Using the silhouette and elbow plots, we can select the best K and interpret how the clusters separate water samples with different attribute values.

In [None]:
# Re-display the main evaluation tables (optional)

print("=== Classification Accuracy Summary ===")
try:
    display(clf_results_df)
except NameError:
    print("clf_results_df is not defined.

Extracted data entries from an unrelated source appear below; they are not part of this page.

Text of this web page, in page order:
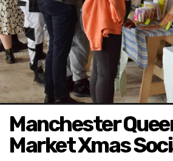
Manchester
Market Xmas
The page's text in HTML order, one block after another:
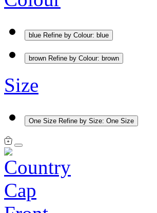
blue Refine by Colour: blue
brown Refine by Colour: brown
Size
One Size Refine by Size: One Size
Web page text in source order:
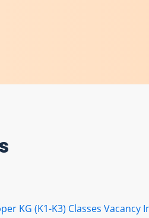
KG (K1-K3) Classes Vacancy
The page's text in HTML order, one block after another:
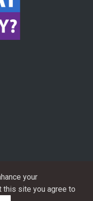
your
this site you agree to
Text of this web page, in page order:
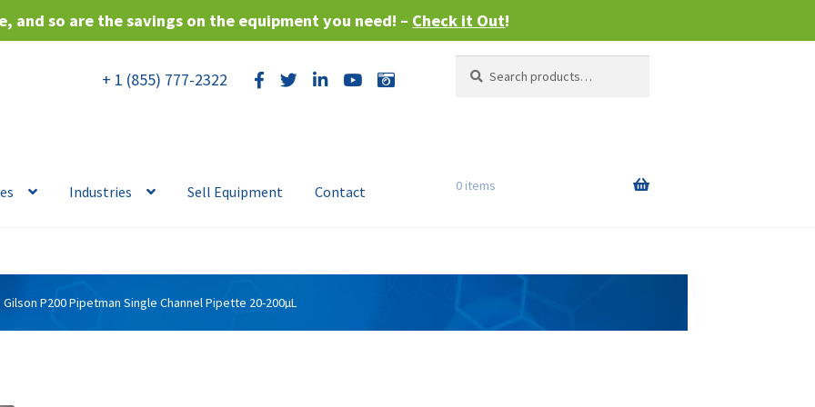
and so are the savings on the equipment you need! – Check it Out!
+ 1 (855) 777-2322
for:
Industries Sell Equipment Contact 0 items
Gilson P200 Pipetman Single Channel Pipette 20-200µL
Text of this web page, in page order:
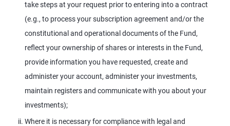
take steps at your request prior to entering into a contract
(e.g., to process your subscription agreement and/or the
constitutional and operational documents of the Fund,
reflect your ownership of shares or interests in the Fund,
provide information you have requested, create and
administer your account, administer your investments,
maintain registers and communicate with you about your
investments);
Where it is necessary for compliance with legal and
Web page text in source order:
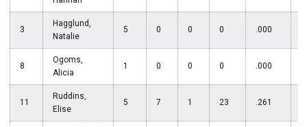
3
Hagglund,
Natalie
5 0 0 0 .000
8
Ogoms,
Alicia
1 0 0 0 .000
11
Ruddins,
Elise
5 7 1 23 .261
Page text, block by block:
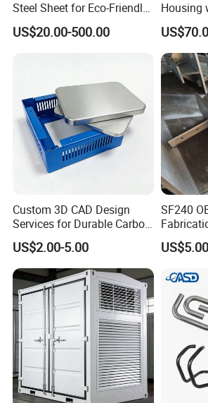
Steel Sheet for Eco-Friendly
Energy Solutions
US$20.00-500.00
Housing
Vents
Custom 3D CAD Design
Services for Durable Carbon
Steel Parts
US$2.00-5.00
SF240
Welding
Sheet
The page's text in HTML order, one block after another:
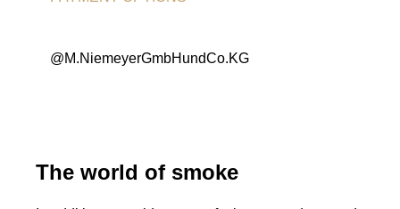
@M.NiemeyerGmbHundCo.KG
The world of smoke
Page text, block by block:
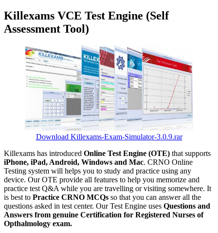
Killexams VCE Test Engine (Self
Assessment Tool)
Download Killexams-Exam-Simulator-3.0.9.rar
Killexams has introduced Online Test Engine (OTE) that supports
iPhone, iPad, Android, Windows and Mac. CRNO Online
Testing system will helps you to study and practice using any
device. Our OTE provide all features to help you memorize and
practice test Q&A while you are travelling or visiting somewhere. It
is best to Practice CRNO MCQs so that you can answer all the
questions asked in test center. Our Test Engine uses Questions and
Answers from genuine Certification for Registered Nurses of
Opthalmology exam.
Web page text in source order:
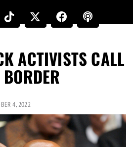
ACTIVISTS CALL
4, 2022
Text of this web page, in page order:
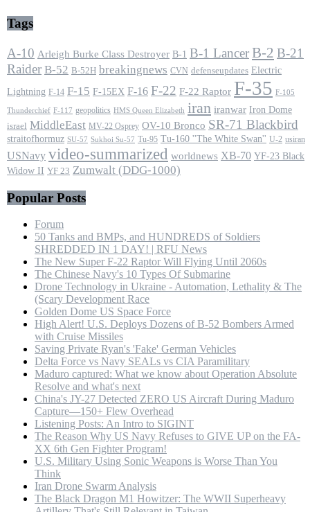
Tags
A-10 Arleigh Burke Class Destroyer B-1 B-1 LancerB-2 B-21
Raider B-52 B-52H breakingnews CVN defenseupdates Electric
Lightning F-14 F-15 F-15EX F-16 F-22 F-22 Raptor F-35 F-105
Thunderchief F-117 geopolitics HMS Queen Elizabeth iran iranwar Iron Dome
israel MiddleEast MV-22 Osprey OV-10 Bronco SR-71 Blackbird
straitofhormuz SU-57 Sukhoi Su-57 Tu-95 Tu-160 ''The White Swan'' U-2 usiran
USNavy video-summarized worldnews XB-70 YF-23 Black
Widow II YF 23 Zumwalt (DDG-1000)
Popular Posts
Forum
50 Tanks and BMPs, and HUNDREDS of Soldiers
SHREDDED IN 1 DAY! | RFU News
The New Super F-22 Raptor Will Flying Until 2060s
The Chinese Navy's 10 Types Of Submarine
Drone Technology in Ukraine - Automation, Lethality & The
(Scary Development Race
Golden Dome US Space Force
High Alert! U.S. Deploys Dozens of B-52 Bombers Armed
with Cruise Missiles
Saving Private Ryan's 'Fake' German Vehicles
Delta Force vs Navy SEALs vs CIA Paramilitary
Maduro captured: What we know about Operation Absolute
Resolve and what's next
China's JY-27 Detected ZERO US Aircraft During Maduro
Capture—150+ Flew Overhead
Listening Posts: An Intro to SIGINT
The Reason Why US Navy Refuses to GIVE UP on the FA-
XX 6th Gen Fighter Program!
U.S. Military Using Sonic Weapons is Worse Than You
Think
Iran Drone Swarm Analysis
The Black Dragon M1 Howitzer: The WWII Superheavy
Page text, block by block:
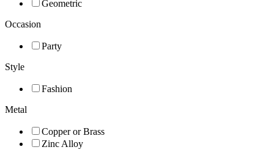
Geometric
Occasion
Party
Style
Fashion
Metal
Copper or Brass
Zinc Alloy
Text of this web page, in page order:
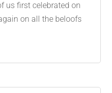
us first celebrated on
on all the beloofs
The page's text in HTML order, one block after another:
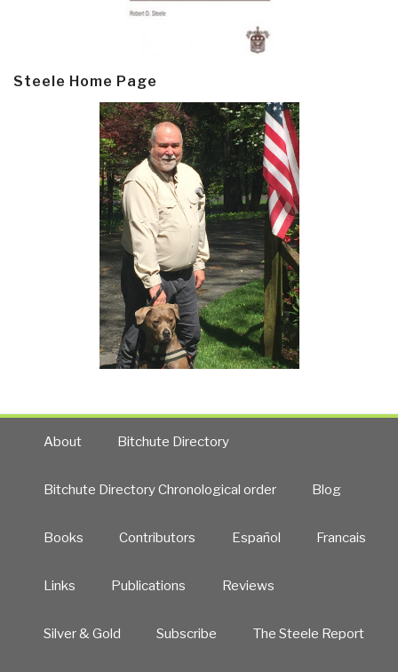
Steele Home Page
About Bitchute Directory
Bitchute Directory Chronological order Blog
Books Contributors Español Francais
Links Publications Reviews
Silver & Gold Subscribe The Steele Report
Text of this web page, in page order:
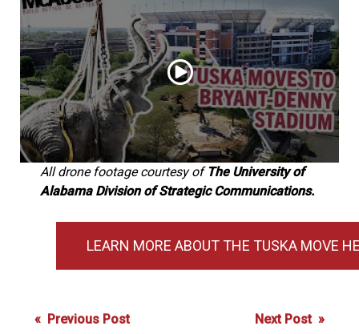
All drone footage courtesy ofThe University of
Alabama Division of Strategic Communications.
LEARN MORE ABOUT THE TUSKA MOVE
Post
« Previous Post Next Post »

Please run the classification cell in Section 5.1.")

print("\n=== Clustering Summary ===")
try:
    display(clust_summary)
except NameError:
    print("clust_summary is not defined. Please run the clustering cell in Section 5.2.")


## [7] Findings and Discussion

In this section, you should discuss the most important findings from both classification and clustering. For example:

- **Classification**
  - Which combination of criterion and train–test split achieved the best accuracy?
  - Are there signs of overfitting (very high accuracy on a small test split)?
  - Which attributes appear to be most important according to the Decision Tree structure?
  - How do your results compare (even roughly) with the results reported in the selected     research paper that used a similar dataset or problem?

- **Clustering**
  - What is the best K according to the silhouette and elbow methods?
  - How can you describe the clusters in terms of the water quality attributes.
  - Do some clusters tend to contain more potable or more non-potable samples (even though     the label was not used during training)?

Finally, summarize which technique (classification or clustering) is more useful for the stakeholders (e.g., water quality engineers) and what practical insights your project provides about water potability.


## [8] References

Below is an example list of references in IEEE style. You should update it to match the exact research paper(s) you used in your project.

1. A. Kadiwal, "Water Potability," *Kaggle Datasets*, 2020. [Online]. Available: <https://www.kaggle.com/datasets/adityakadiwal/water-potability>.

2. **[Replace with your main research paper]** Author(s), "Title of the paper," *Conference or Journal Name*, vol. X, no. Y, pp. Z–AA, Year.

3. F. Pedregosa *et al.*, "Scikit-learn: Machine Learning in Python," *Journal of Machine Learning Research*, vol. 12, pp. 2825–2830, 2011.